Most of the time we want our website/blog content to be indexed by the search engines to gain more reputation over the Internet. But in some cases we don’t want our content to be indexed or want only a specific portion to be indexed. If you have been griping about your personal content (Personal images folder, admin folder, or folder like cgi-bin) getting indexed, here is the solution.
Robots.txt which is sometime called as Robots Exclusion Protocol is a file that is used to exclude content from the crawling process of search engine spiders/bots. If you have been familiar with the robots.txt you must have been acquaint with it’s directives like : Allow, Request Rate, Crawl-delay, Visit time, etc
ROBOTStxt is a spruced up freeware with a very snappy interface to create and edit robot.txt file. With it’s help you can keep your web/blog content secure and prevent search engines from prying into your personal content.
Here is an example of robot.txt file
User-agent: * (allows all search engine spiders)
Disallow: /secretcontent/ (disallow them to crawl secretcontent folder)

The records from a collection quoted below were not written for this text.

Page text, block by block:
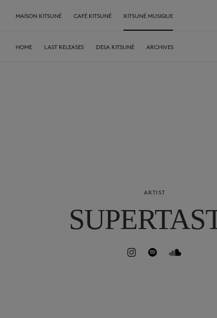
MAISON KITSUNÉ CAFÉ KITSUNÉ KITSUNÉ MUSIQUE
HOME LAST RELEASES DESA KITSUNÉ ARCHIVES
ARTIST
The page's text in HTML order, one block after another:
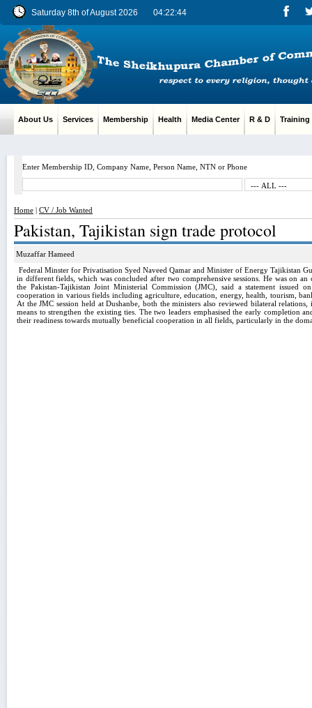
Saturday 8th of August 2026 04:22:45
About Us Services Membership Health Media Center R & D
Enter Membership ID, Company Name, Person Name, NTN or Phone
Home | CV / Job Wanted
Pakistan, Tajikistan sign trade protocol
Muzaffar Hameed
Federal Minster for Privatisation Syed Naveed Qamar and Minister of Energy Tajikistan
in different fields, which was concluded after two comprehensive sessions. He was on
the Pakistan-Tajikistan Joint Ministerial Commission (JMC), said a statement
cooperation in various fields including agriculture, education, energy, health, tourism,
At the JMC session held atDushanbe , both the ministers also reviewed bilateral
means to strengthen the existing ties. The two leaders emphasised the early completion
their readiness towards mutually beneficial cooperation in all fields, particularly in the
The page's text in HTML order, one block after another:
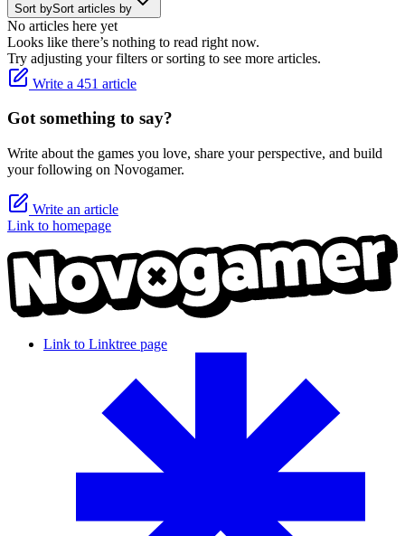
Sort bySort articles by
No articles here yet
Looks like there’s nothing to read right now.
Try adjusting your filters or sorting to see more articles.
Write a 451 article
Got something to say?
Write about the games you love, share your perspective, and build
your following on Novogamer.
Write an article
Link to homepage
Link to Linktree page
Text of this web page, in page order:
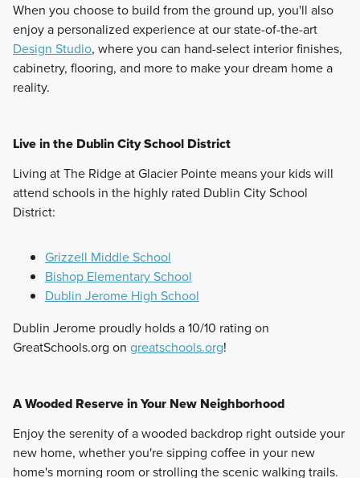
When you choose to build from the ground up, you'll also
enjoy a personalized experience at our state-of-the-art
Design Studio, where you can hand-select interior finishes,
cabinetry, flooring, and more to make your dream home a
reality.
Live in the Dublin City School District
Living at The Ridge at Glacier Pointe means your kids will
attend schools in the highly rated Dublin City School
District:
Grizzell Middle School
Bishop Elementary School
Dublin Jerome High School
Dublin Jerome proudly holds a 10/10 rating on
GreatSchools.org on greatschools.org!
A Wooded Reserve in Your New Neighborhood
Enjoy the serenity of a wooded backdrop right outside your
new home, whether you're sipping coffee in your new
home's morning room or strolling the scenic walking trails.
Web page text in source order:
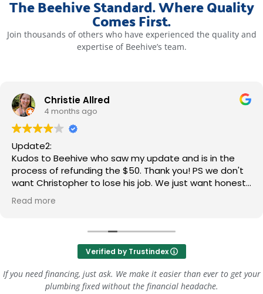
The Beehive Standard. Where Quality
Comes First.
Join thousands of others who have experienced the quality and
expertise of Beehive’s team.
Christie Allred
4 months ago
Update2:
Kudos to Beehive who saw my update and is in the
process of refunding the $50. Thank you! PS we don't
want Christopher to lose his job. We just want honest,
clear communication.
Three stars for the most recent repair person. He told
us it cost extra to do the finish caulk, so we told him
we'd do that part, and he said ok. He told us the
warranty was included when we asked if it cost extra.
After these communications, we signed and he went
Read more
Verified by Trustindex
If you need financing, just ask. We make it easier than ever to get your
plumbing fixed without the financial headache.
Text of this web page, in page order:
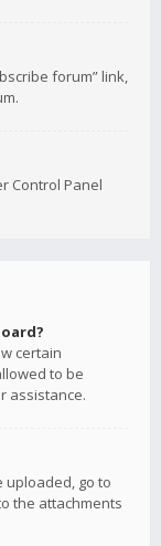
forum” link,
Control Panel
certain
to be
assistance.
uploaded, go to
the attachments
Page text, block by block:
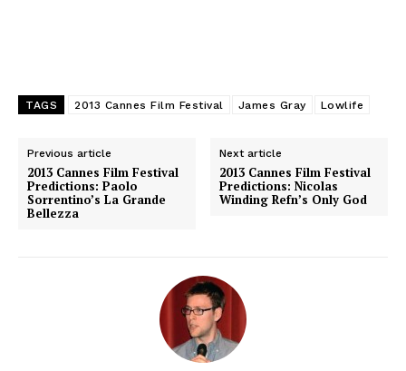
TAGS 2013 Cannes Film Festival James Gray Lowlife
Previous article
2013 Cannes Film Festival
Predictions: Paolo
Sorrentino’s La Grande
Bellezza
Next article
2013 Cannes Film Festival
Predictions: Nicolas
Winding Refn’s Only God
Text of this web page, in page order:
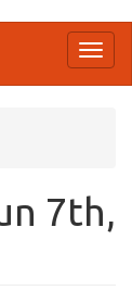
7th,
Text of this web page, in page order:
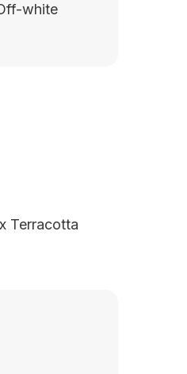
white
Terracotta
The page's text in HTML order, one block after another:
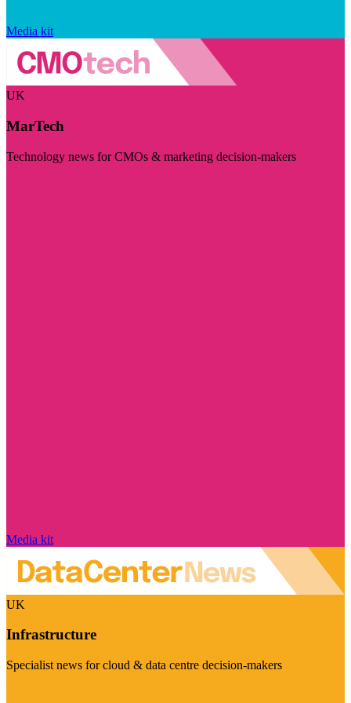
Media kit
UK
MarTech
Technology news for CMOs & marketing decision-makers
Media kit
UK
Infrastructure
Specialist news for cloud & data centre decision-makers
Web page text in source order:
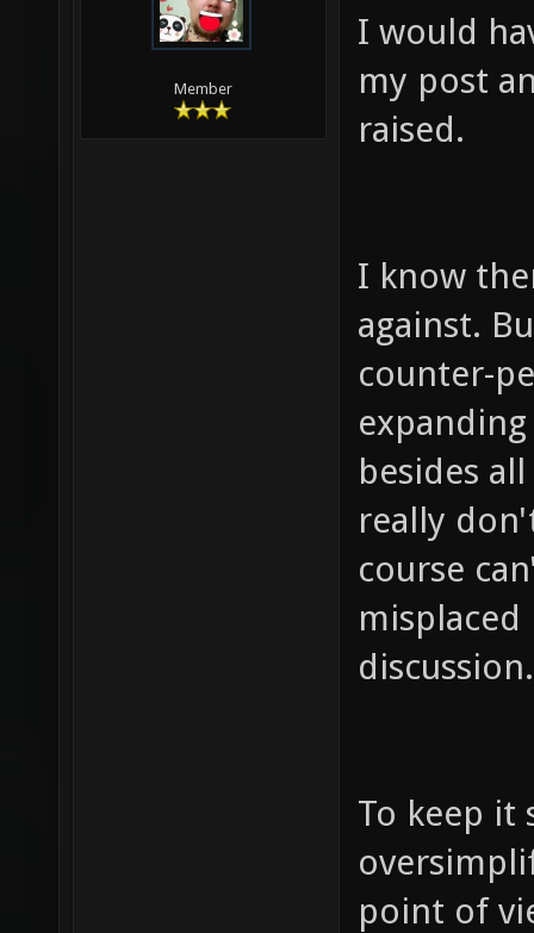
Member
I would
my post
raised.
I know
against.
counter-
besides
really
course
discussion.
To keep it
point of
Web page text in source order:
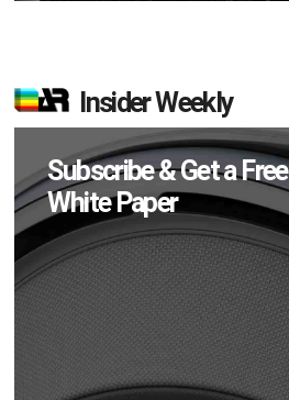
Insider Weekly
Subscribe & Get a Free
White Paper
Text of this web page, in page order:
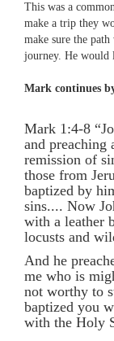
This was a
make a trip they
make sure the
journey. He would
Mark continues
Mark 1:4-8
and preaching
remission of
those from
baptized by
sins.... Now
with a leather
locusts and
And he
me who is
not worthy to
baptized you
with the Holy
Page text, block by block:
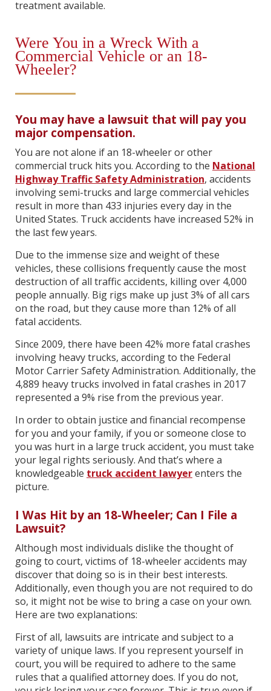
treatment available.
Were You in a Wreck With a
Commercial Vehicle or an 18-
Wheeler?
You may have a lawsuit that will pay you
major compensation.
You are not alone if an 18-wheeler or other
commercial truck hits you. According to the National
Highway Traffic Safety Administration, accidents
involving semi-trucks and large commercial vehicles
result in more than 433 injuries every day in the
United States. Truck accidents have increased 52% in
the last few years.
Due to the immense size and weight of these
vehicles, these collisions frequently cause the most
destruction of all traffic accidents, killing over 4,000
people annually. Big rigs make up just 3% of all cars
on the road, but they cause more than 12% of all
fatal accidents.
Since 2009, there have been 42% more fatal crashes
involving heavy trucks, according to the Federal
Motor Carrier Safety Administration. Additionally, the
4,889 heavy trucks involved in fatal crashes in 2017
represented a 9% rise from the previous year.
In order to obtain justice and financial recompense
for you and your family, if you or someone close to
you was hurt in a large truck accident, you must take
your legal rights seriously. And that’s where a
knowledgeable truck accident lawyerenters the
picture.
I Was Hit by an 18-Wheeler; Can I File a
Lawsuit?
Although most individuals dislike the thought of
going to court, victims of 18-wheeler accidents may
discover that doing so is in their best interests.
Additionally, even though you are not required to do
so, it might not be wise to bring a case on your own.
Here are two explanations:
First of all, lawsuits are intricate and subject to a
variety of unique laws. If you represent yourself in
court, you will be required to adhere to the same
rules that a qualified attorney does. If you do not,
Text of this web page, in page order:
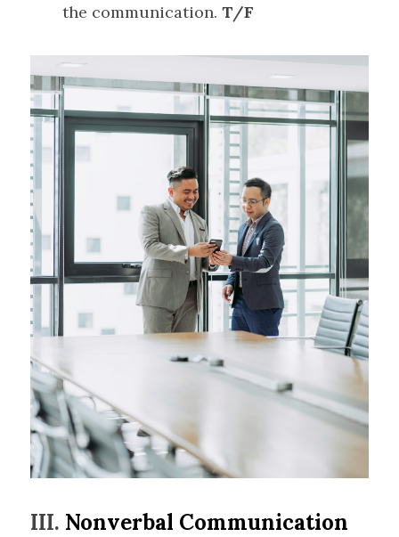
the communication. T/F
III. Nonverbal Communication
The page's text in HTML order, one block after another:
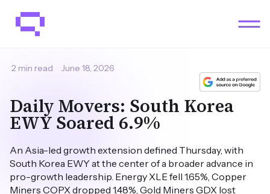
June 18, 2026
2 min read
Daily Movers: South Korea
EWY Soared 6.9%
An Asia-led growth extension defined Thursday, with
South Korea EWY at the center of a broader advance in
pro-growth leadership. Energy XLE fell 1.65%, Copper
Miners COPX dropped 1.48%, Gold Miners GDX lost
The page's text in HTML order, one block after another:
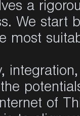
a
We start
most
of

Choose a robot.txt file by going to File menu and hit ‘Open From www’ in case of opening it from website or simply hit Open to choose it from the disk. Once the file is open, use the ‘Add/Modify Entry’ drop-down box to pick any directive and set its value.
By choosing a User-agent from the list, you can make agent allow/disallow or set their attributes.
As you can see that I have added two user agents and disallowed them on my folders. Any of the directive can be chosen from the drop-down list and applied on the user agent.
It requires a minimum of .NET 2.0 Framework and works on Windows 2000, Windows XP, Windows 2003, Windows Vista, and Windows 7.